You may need to add mineral spirits or paint thinner to the paint. The type of thinner you’ll need depends on the manufacturer’s directions.

Measure the amount of thinner you add to maintain consistency with all paint cans you use.

Stir the paint thoroughly. After adding the thinner, pour the thinned paint through a paint strainer, catching the strained enamel paint in an empty bucket. Straining removes all lumps that could clog the spraying equipment.

Pour a small amount of prepared paint into the spray gun. Test the sprayer by spraying a test run onto a board. If it delivers an even layer and sprays out fluidly, you’ve thinned it enough.

If not, you need to add more thinner. When you’ve achieved the right consistency, fill the spray gun.

spray painting wood

Spray the enamel paint on the surface of the wood with even up and down motions.

Spray a light coat of paint on the surface to avoid getting too much enamel paint in one area and causing runs. The first coat helps to create a solid bond with the primer.

Each subsequent coat of enamel paint sprayed on the surface creates chemical adhesion and a solid bond between the layers.

Allow the paint to dry in-between applications. Follow the same sanding and drying times you used for brush application.

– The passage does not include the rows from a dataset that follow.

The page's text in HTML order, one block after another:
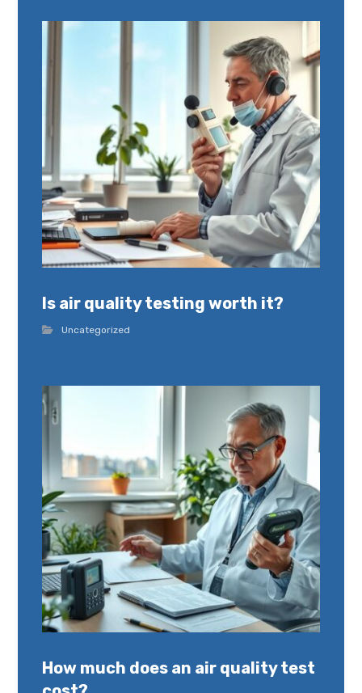
Is air quality testing worth it?
Uncategorized
How much does an air quality test
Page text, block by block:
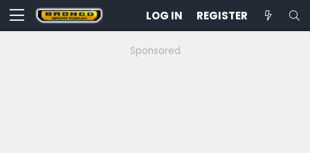
LOG IN REGISTER
Sponsored
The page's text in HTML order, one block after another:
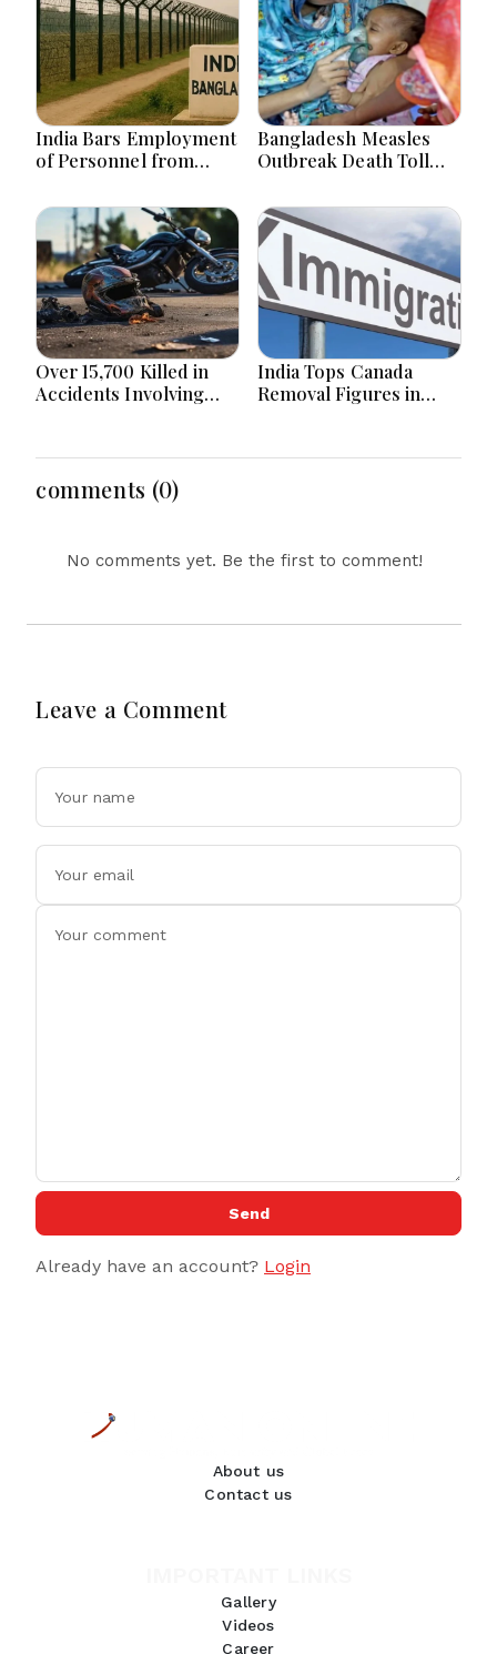
India Bars Employment
of Personnel from
in Renewable Energy
Projects within 1Km of
Border
Bangladesh Measles
Outbreak Death Toll
Deaths
Over 15,700 Killed in
Accidents Involving
India Tops Canada
Removal Figures in
top 10
comments (0)
No comments yet. Be the first to comment!
Leave a Comment
Send
Already have an account? Login
About us
Contact us
Gallery
Videos
Career
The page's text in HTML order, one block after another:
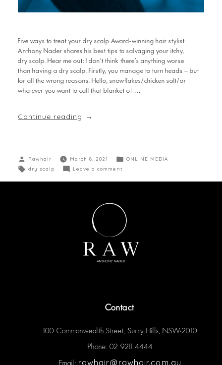
Five ways to treat your dry scalp Award-winning hair stylist
Anthony Nader shares his best tips to salvaging your itchy,
dry scalp. Hear me out: I don’t think there’s anything worse
than having a dry scalp. Firstly, you manage to turn heads – but
for all the wrong reasons. Hello, snowflakes/chicken salt/or
whatever you want to call that blanket of …
Continue reading
Rawhair March 8, 2021
ONLINE MEDIA
dry scalp
Leave a comment
Contact
100 Commonwealth Street, Surry Hills, NSW-2010
Phone: 02 9211 4444
Email: rawhair@rawhair.com.au
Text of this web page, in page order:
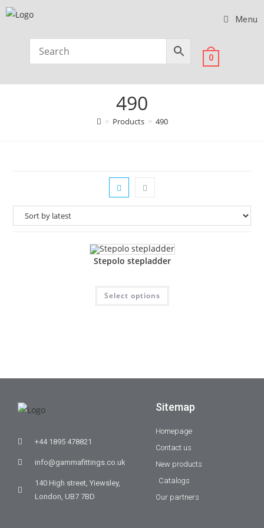
Menu
0
490
> Products > 490
Stepolo stepladder
Select options
+44 1895 478821
info@gammafittings.co.uk
140 High street, Yiewsley,
London, UB7 7BD
Sitemap
Homepage
Contact us
New products
Catalogs
Our partners
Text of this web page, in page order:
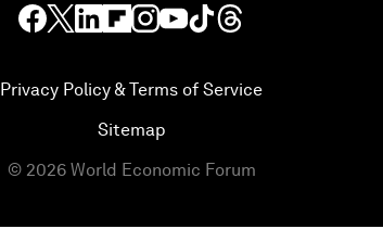
Privacy Policy & Terms of Service
Sitemap
© 2026 World Economic Forum
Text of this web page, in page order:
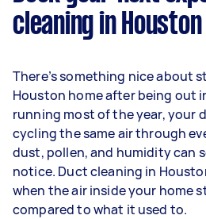
cleaning in Houston
There’s something nice about
Houston home after being out
running most of the year, your
cycling the same air through
dust, pollen, and humidity can
notice. Duct cleaning in
when the air inside your home
compared to what it used to.
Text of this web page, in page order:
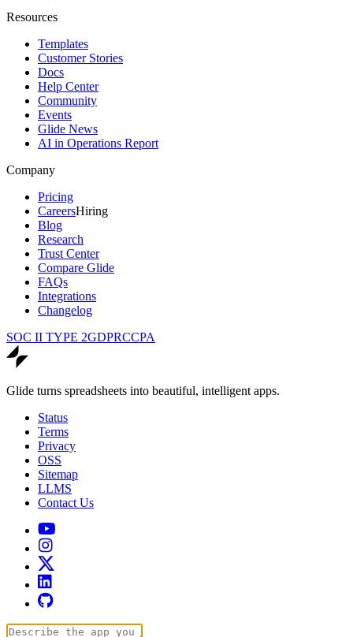
Resources
Templates
Customer Stories
Docs
Help Center
Community
Events
Glide News
AI in Operations Report
Company
Pricing
CareersHiring
Blog
Research
Trust Center
Compare Glide
FAQs
Integrations
Changelog
SOC II TYPE 2GDPRCCPA
Glide turns spreadsheets into beautiful, intelligent apps.
Status
Terms
Privacy
OSS
Sitemap
LLMS
Contact Us
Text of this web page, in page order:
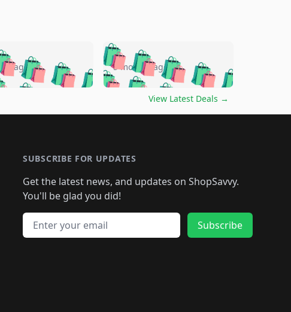
🛍️🛍️🛍️🛍️🛍️
🛍️ 🛍️🛍️🛍️
🛍️
🛍️
🛍️🛍️🛍️🛍️🛍️
🛍️🛍️🛍️🛍️🛍️
🛍️🛍️🛍️🛍️
🛍️🛍️🛍️
ago 🛍️🛍️🛍️🛍️🛍️
🛍️🛍️🛍️🛍️🛍️🛍️🛍️
🛍️🛍️🛍️
🛍️🛍️🛍️🛍️🛍️🛍️🛍️
🛍️🛍️🛍️ 🛍️🛍️🛍️🛍️
🛍️🛍️🛍️ 🛍️🛍️🛍️
5 months ago
View Latest Deals →
SUBSCRIBE FOR UPDATES
Get the latest news, and updates on ShopSavvy.
You'll be glad you did!
Email address
Subscribe
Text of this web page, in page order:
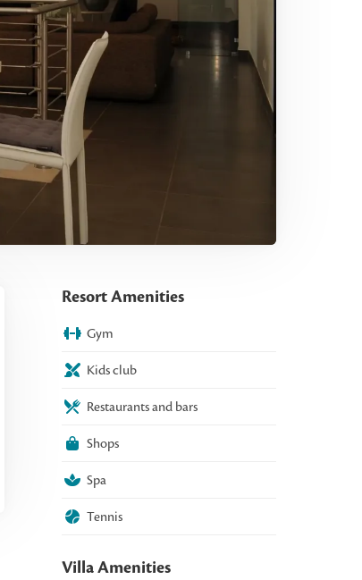
Resort Amenities
Gym
Kids club
Restaurants and bars
Shops
Spa
Tennis
Villa Amenities
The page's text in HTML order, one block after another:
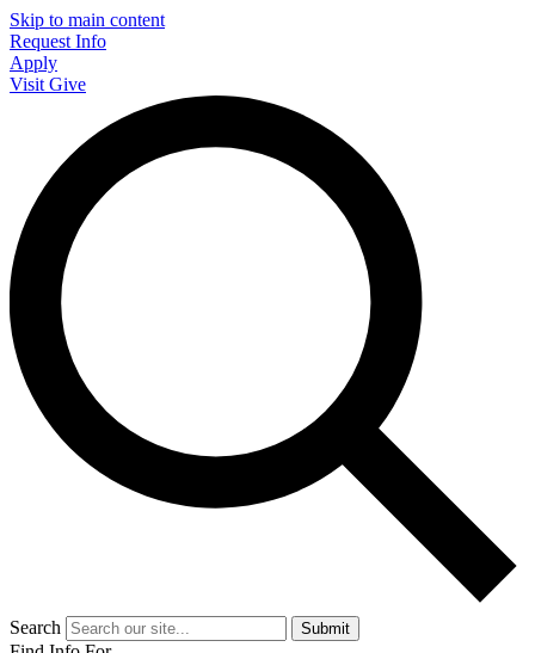
Skip to main content
Request Info
Apply
Visit Give
Search Submit
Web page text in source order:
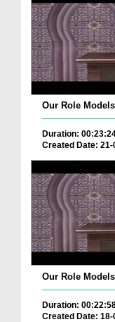
Our Role
Duration:
Created Date: 21-
Our Role
Duration:
Created Date: 18-
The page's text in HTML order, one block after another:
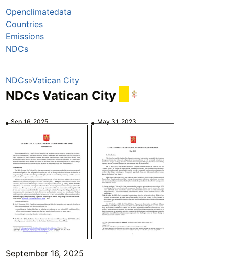
Openclimatedata
Countries
Emissions
NDCs
NDCs Vatican City
NDCs Vatican City
Sep 16, 2025 May 31, 2023
September 16, 2025
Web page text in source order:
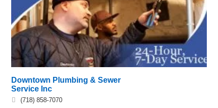
Downtown Plumbing & Sewer
Service Inc
(718) 858-7070
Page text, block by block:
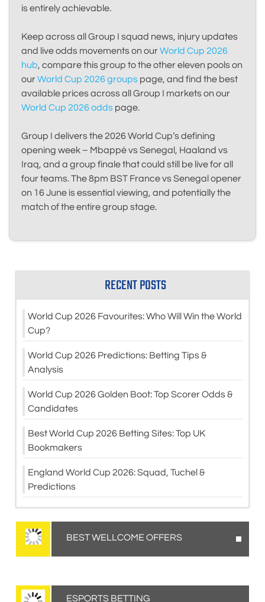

Spray painting equipment needs immediate cleaning to prevent the paint from drying on the inside.

Remove the painter’s tape before the paint dries and adheres to the surface. If you leave it on until the paint dries, the new paint will peel off with the painter’s tape. You can add more painter’s tape before adding more coats of enamel paint.

Pros and cons of enamel paint on wood

Enamel paint provides wood surfaces with the highest possible protection from excessive humidity or dryness, weathering, and temperature fluctuations.

It holds up longer than most other types of paint and maintains a new look for longer.

Enamel paint is easy to clean. It isn’t prone to damage from mild detergents. When it is allowed to cure, it becomes hardened and durable.

The choice may be more expensive than other paint types, but it may save you money in the long run because it will last far longer than latex paint under certain conditions.

Brushing enamel paint takes longer, but brushed enamel paint is less likely to run. The paintbrush method helps avoid using a respirator or paint thinner.

A sprayer for enamel paint is a process that is faster than traditional brush application, but the work that is necessary for setup and cleanup is more intensive. Some painters find it easier to use the brush method.

It’s a powerful preservative for wood, but applying it can take longer. One of the most significant drawbacks is the amount of time needed for the coats of paint to cure.

Aside from the minor inconveniences, it provides a beautiful finish that can hold up for many years.